I called Bullsh** right away. What if I bought the hooch locally?
"No problem, the bottles show the Queen's Tax seal". Answered John.
"Uhh, no, John. These show no tax tag because I buy them at the Navy and Army/Air Force Exchange, I can buy eight liters a month, and I can keep buying as long as I have ration coupons. You don't expect me to actually pound down eight liters a month, do you?"
"Well, we can seize your liquor..." Threatened the nice Customs man.
"Ok, go ahead. I go whine to my boss, Admiral Smith, he goes and has a chat with Admiral Crowe, who happens to be the U.S. Ambassador, who might be a little unhappy that one of his boys was being picked on, unnecessarily, just because he has a sailboat." "I don't see you Customs guys hassling the troops up at Ruislip, for having too much untaxed booze."
The Customs Guy changed subjects; "Do you happen to know the owner of "Acquilion"?"
"Yes...er, No".
"Well which is it?"
"We are sort of acquainted, we met last weekend, nice guy."

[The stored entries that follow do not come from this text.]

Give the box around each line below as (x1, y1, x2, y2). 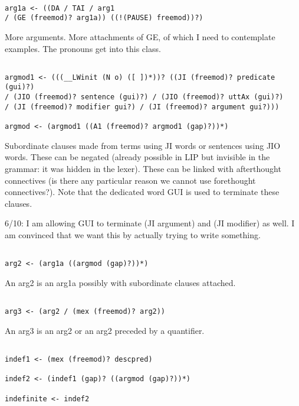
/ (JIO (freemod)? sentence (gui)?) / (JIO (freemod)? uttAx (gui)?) (5, 93, 284, 102)
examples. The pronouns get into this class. (5, 42, 161, 54)
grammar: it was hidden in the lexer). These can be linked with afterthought (5, 162, 281, 174)
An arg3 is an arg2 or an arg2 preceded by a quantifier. (5, 324, 205, 336)
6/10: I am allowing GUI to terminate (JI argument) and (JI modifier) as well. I (5, 217, 295, 229)
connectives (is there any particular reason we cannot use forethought (5, 174, 256, 186)
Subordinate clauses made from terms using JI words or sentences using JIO (5, 139, 281, 151)
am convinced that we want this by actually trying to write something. (5, 228, 261, 241)
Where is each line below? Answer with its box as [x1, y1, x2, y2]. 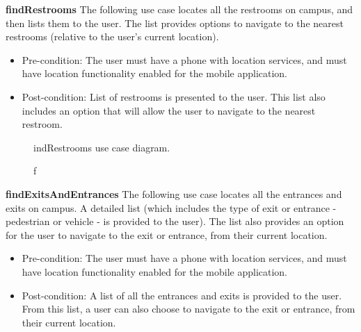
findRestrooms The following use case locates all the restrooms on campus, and [6, 2, 353, 16]
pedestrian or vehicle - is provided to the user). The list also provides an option [6, 214, 344, 229]
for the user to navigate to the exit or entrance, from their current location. [6, 227, 328, 242]
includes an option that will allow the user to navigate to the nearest [22, 103, 316, 117]
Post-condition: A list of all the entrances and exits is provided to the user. [22, 288, 342, 302]
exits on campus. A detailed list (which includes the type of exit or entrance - [6, 200, 337, 215]
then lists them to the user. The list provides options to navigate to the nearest [6, 15, 344, 30]
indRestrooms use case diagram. [33, 140, 170, 154]
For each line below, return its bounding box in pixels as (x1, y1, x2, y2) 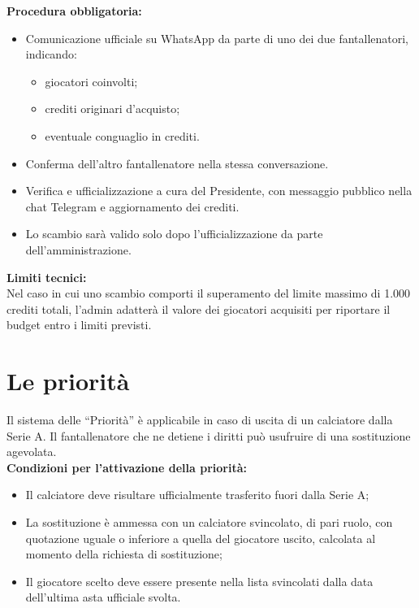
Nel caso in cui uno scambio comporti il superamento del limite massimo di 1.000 (6, 284, 411, 302)
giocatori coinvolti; (45, 72, 138, 89)
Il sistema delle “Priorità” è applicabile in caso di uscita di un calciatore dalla (6, 411, 393, 428)
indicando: (25, 46, 77, 63)
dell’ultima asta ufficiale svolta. (25, 588, 181, 606)
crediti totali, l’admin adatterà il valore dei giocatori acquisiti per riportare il (6, 300, 391, 317)
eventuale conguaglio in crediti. (45, 127, 200, 144)
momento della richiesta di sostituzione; (25, 545, 222, 562)
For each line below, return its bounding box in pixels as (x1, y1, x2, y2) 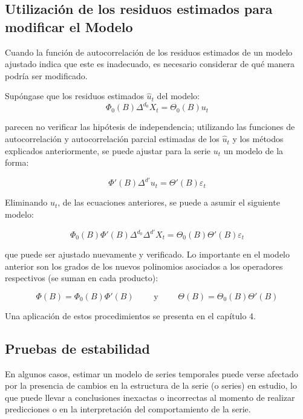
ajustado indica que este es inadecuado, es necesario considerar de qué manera (5, 57, 295, 70)
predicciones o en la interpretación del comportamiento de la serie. (5, 403, 251, 415)
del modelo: (157, 89, 200, 102)
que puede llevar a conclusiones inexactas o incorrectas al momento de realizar (5, 391, 295, 403)
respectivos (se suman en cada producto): (5, 271, 158, 284)
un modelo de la (223, 144, 284, 157)
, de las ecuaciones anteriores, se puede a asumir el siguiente (57, 196, 280, 209)
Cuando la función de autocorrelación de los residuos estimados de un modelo (5, 45, 293, 58)
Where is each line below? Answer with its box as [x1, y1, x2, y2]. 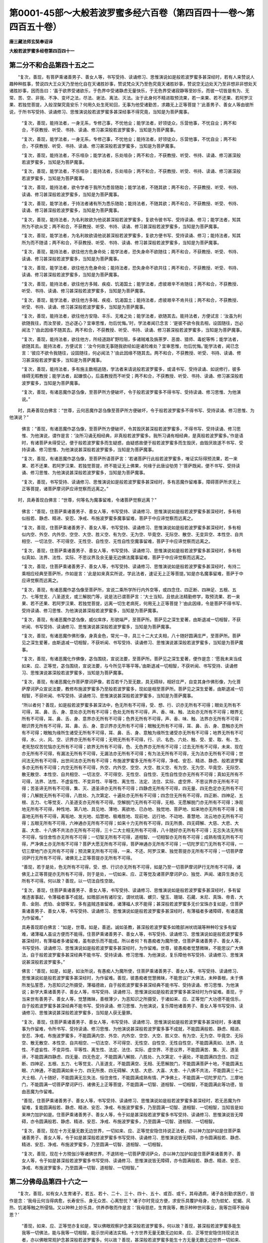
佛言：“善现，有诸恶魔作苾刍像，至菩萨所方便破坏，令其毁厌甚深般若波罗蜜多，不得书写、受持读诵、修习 [21, 426, 237, 432]
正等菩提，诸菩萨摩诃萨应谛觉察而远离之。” [21, 485, 109, 492]
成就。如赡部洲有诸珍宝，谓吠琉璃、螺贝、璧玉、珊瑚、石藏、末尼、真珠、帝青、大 [73, 894, 243, 900]
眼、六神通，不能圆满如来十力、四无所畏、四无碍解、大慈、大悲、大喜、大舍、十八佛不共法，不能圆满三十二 [21, 1067, 243, 1073]
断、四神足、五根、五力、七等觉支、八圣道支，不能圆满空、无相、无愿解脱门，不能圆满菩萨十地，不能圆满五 [21, 1061, 243, 1066]
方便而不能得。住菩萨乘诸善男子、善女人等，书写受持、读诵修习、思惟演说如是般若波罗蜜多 [56, 931, 243, 937]
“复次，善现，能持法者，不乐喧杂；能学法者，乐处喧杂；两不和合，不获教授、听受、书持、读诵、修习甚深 [21, 152, 237, 158]
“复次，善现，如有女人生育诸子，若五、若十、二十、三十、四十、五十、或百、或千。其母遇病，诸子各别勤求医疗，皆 [17, 1191, 255, 1197]

"You might want to choose your friends a little more wisely, that individual is being watched and is suspected of smuggling."
Talk about changing my attitude!
"I hardly know that cat, at all! No sirree, don't want to be tarred by that brush!"
"Be sure you keep away from that crowd. Oh, and keep this conversation to yourself, would you, please?"
"Yes sir!"
Man, I couldn't wait to ask about this "Prycey" guy!
One good thing did come out of our little conversation; Customs never bugged us again. John might stop by and say "hello", from time to time, but I think that Customs was content to know that we were very harmless and that we were what we seemed, two new boat owners in a foreign land.
Next up: Calais, France!
Oh yes!
2 comments:
"I don't see you Customs guys hassling the troops up at Ruislip, for having too much untaxed booze."
Nor at RAF Uxbridge (or High Wycombe, where I actually lived), and that's a great good thing. OTOH, HM Customs could have had a legitimate beef with me as I provided a couple o' few of the Queens Loyal Subjects with a LOT of Jack Daniels Black during my stay. As gifts, tho... and not as trade. Now I may have received gifts in return, but no money changed hands. :D
Yes indeed, Buck.
I never did anything illegal (Like Black Marketing), I was always paranoid and the returns were not so good as to be worth the risk. But I did enjoy sharing our goodies, too. Our friends enjoyed the T-Bone steaks, which were illegal in the UK. (No beef on the bone...!) The Air Force was good enough to fly in U.S. Beef.